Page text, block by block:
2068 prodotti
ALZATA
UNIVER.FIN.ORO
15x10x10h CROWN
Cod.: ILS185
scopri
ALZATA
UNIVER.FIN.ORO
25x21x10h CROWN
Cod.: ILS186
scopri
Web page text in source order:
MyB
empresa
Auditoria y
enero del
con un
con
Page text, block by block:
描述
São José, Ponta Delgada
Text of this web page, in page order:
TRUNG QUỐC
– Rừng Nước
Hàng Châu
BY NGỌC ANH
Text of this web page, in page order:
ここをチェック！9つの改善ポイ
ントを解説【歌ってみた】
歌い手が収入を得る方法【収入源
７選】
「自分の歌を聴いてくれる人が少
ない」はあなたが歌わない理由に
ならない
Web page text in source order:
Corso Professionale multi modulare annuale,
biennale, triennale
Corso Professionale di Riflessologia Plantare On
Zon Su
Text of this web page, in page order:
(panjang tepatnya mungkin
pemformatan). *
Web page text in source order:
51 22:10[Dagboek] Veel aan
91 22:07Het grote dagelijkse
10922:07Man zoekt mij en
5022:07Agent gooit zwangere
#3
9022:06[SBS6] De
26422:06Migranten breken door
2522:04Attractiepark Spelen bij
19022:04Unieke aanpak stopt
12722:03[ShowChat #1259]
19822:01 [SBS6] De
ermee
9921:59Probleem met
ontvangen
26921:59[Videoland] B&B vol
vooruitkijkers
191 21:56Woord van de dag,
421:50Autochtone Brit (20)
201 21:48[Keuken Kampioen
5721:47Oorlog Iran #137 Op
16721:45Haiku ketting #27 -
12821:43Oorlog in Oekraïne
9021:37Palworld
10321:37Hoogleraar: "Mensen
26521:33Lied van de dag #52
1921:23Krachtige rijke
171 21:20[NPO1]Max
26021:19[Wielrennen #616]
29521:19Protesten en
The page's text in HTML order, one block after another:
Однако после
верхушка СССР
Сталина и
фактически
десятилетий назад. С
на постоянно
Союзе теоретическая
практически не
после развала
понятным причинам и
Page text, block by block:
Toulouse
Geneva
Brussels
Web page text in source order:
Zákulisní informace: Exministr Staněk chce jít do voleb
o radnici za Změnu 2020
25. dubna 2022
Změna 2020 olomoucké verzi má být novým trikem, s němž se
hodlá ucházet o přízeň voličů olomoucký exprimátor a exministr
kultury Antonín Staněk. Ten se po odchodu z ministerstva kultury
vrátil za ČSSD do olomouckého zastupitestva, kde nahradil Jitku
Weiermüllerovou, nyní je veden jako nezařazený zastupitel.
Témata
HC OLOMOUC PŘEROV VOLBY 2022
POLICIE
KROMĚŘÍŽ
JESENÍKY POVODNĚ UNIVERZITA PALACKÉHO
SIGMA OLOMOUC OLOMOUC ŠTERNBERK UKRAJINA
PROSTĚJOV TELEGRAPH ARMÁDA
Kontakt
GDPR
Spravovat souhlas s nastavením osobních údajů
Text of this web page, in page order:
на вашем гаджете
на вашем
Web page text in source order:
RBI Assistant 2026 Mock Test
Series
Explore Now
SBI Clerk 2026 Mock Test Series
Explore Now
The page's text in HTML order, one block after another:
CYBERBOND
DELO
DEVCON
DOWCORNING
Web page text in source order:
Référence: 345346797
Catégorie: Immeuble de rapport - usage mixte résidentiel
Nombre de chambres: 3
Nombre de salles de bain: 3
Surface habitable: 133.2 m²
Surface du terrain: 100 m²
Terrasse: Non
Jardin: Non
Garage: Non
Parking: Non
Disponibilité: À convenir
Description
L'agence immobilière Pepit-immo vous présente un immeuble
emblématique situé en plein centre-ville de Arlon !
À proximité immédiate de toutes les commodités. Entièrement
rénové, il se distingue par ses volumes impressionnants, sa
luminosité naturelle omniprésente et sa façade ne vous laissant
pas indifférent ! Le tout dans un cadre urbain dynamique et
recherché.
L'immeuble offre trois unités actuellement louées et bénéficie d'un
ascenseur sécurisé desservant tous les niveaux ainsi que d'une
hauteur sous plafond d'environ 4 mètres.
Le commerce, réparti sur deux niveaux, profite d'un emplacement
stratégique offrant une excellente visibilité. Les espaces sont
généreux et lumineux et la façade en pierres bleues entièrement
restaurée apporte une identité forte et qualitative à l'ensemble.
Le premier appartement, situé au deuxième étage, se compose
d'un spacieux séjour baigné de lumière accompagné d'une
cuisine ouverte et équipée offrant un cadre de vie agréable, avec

▸ **What needs to be done**
Once you have read the records above, write them out again exactly.

▸ **Exercise solution**
Page text, block by block:
2068 prodotti
ALZATA
UNIVER.FIN.ORO
15x10x10h CROWN
Cod.: ILS185
scopri
ALZATA
UNIVER.FIN.ORO
25x21x10h CROWN
Cod.: ILS186
scopri
Web page text in source order:
MyB
empresa
Auditoria y
enero del
con un
con
Page text, block by block:
描述
São José, Ponta Delgada
Text of this web page, in page order:
TRUNG QUỐC
– Rừng Nước
Hàng Châu
BY NGỌC ANH
Text of this web page, in page order:
ここをチェック！9つの改善ポイ
ントを解説【歌ってみた】
歌い手が収入を得る方法【収入源
７選】
「自分の歌を聴いてくれる人が少
ない」はあなたが歌わない理由に
ならない
Web page text in source order:
Corso Professionale multi modulare annuale,
biennale, triennale
Corso Professionale di Riflessologia Plantare On
Zon Su
Text of this web page, in page order:
(panjang tepatnya mungkin
pemformatan). *
Web page text in source order:
51 22:10[Dagboek] Veel aan
91 22:07Het grote dagelijkse
10922:07Man zoekt mij en
5022:07Agent gooit zwangere
#3
9022:06[SBS6] De
26422:06Migranten breken door
2522:04Attractiepark Spelen bij
19022:04Unieke aanpak stopt
12722:03[ShowChat #1259]
19822:01 [SBS6] De
ermee
9921:59Probleem met
ontvangen
26921:59[Videoland] B&B vol
vooruitkijkers
191 21:56Woord van de dag,
421:50Autochtone Brit (20)
201 21:48[Keuken Kampioen
5721:47Oorlog Iran #137 Op
16721:45Haiku ketting #27 -
12821:43Oorlog in Oekraïne
9021:37Palworld
10321:37Hoogleraar: "Mensen
26521:33Lied van de dag #52
1921:23Krachtige rijke
171 21:20[NPO1]Max
26021:19[Wielrennen #616]
29521:19Protesten en
The page's text in HTML order, one block after another:
Однако после
верхушка СССР
Сталина и
фактически
десятилетий назад. С
на постоянно
Союзе теоретическая
практически не
после развала
понятным причинам и
Page text, block by block:
Toulouse
Geneva
Brussels
Web page text in source order:
Zákulisní informace: Exministr Staněk chce jít do voleb
o radnici za Změnu 2020
25. dubna 2022
Změna 2020 olomoucké verzi má být novým trikem, s němž se
hodlá ucházet o přízeň voličů olomoucký exprimátor a exministr
kultury Antonín Staněk. Ten se po odchodu z ministerstva kultury
vrátil za ČSSD do olomouckého zastupitestva, kde nahradil Jitku
Weiermüllerovou, nyní je veden jako nezařazený zastupitel.
Témata
HC OLOMOUC PŘEROV VOLBY 2022
POLICIE
KROMĚŘÍŽ
JESENÍKY POVODNĚ UNIVERZITA PALACKÉHO
SIGMA OLOMOUC OLOMOUC ŠTERNBERK UKRAJINA
PROSTĚJOV TELEGRAPH ARMÁDA
Kontakt
GDPR
Spravovat souhlas s nastavením osobních údajů
Text of this web page, in page order:
на вашем гаджете
на вашем
Web page text in source order:
RBI Assistant 2026 Mock Test
Series
Explore Now
SBI Clerk 2026 Mock Test Series
Explore Now
The page's text in HTML order, one block after another:
CYBERBOND
DELO
DEVCON
DOWCORNING
Web page text in source order:
Référence: 345346797
Catégorie: Immeuble de rapport - usage mixte résidentiel
Nombre de chambres: 3
Nombre de salles de bain: 3
Surface habitable: 133.2 m²
Surface du terrain: 100 m²
Terrasse: Non
Jardin: Non
Garage: Non
Parking: Non
Disponibilité: À convenir
Description
L'agence immobilière Pepit-immo vous présente un immeuble
emblématique situé en plein centre-ville de Arlon !
À proximité immédiate de toutes les commodités. Entièrement
rénové, il se distingue par ses volumes impressionnants, sa
luminosité naturelle omniprésente et sa façade ne vous laissant
pas indifférent ! Le tout dans un cadre urbain dynamique et
recherché.
L'immeuble offre trois unités actuellement louées et bénéficie d'un
ascenseur sécurisé desservant tous les niveaux ainsi que d'une
hauteur sous plafond d'environ 4 mètres.
Le commerce, réparti sur deux niveaux, profite d'un emplacement
stratégique offrant une excellente visibilité. Les espaces sont
généreux et lumineux et la façade en pierres bleues entièrement
restaurée apporte une identité forte et qualitative à l'ensemble.
Le premier appartement, situé au deuxième étage, se compose
d'un spacieux séjour baigné de lumière accompagné d'une
cuisine ouverte et équipée offrant un cadre de vie agréable, avec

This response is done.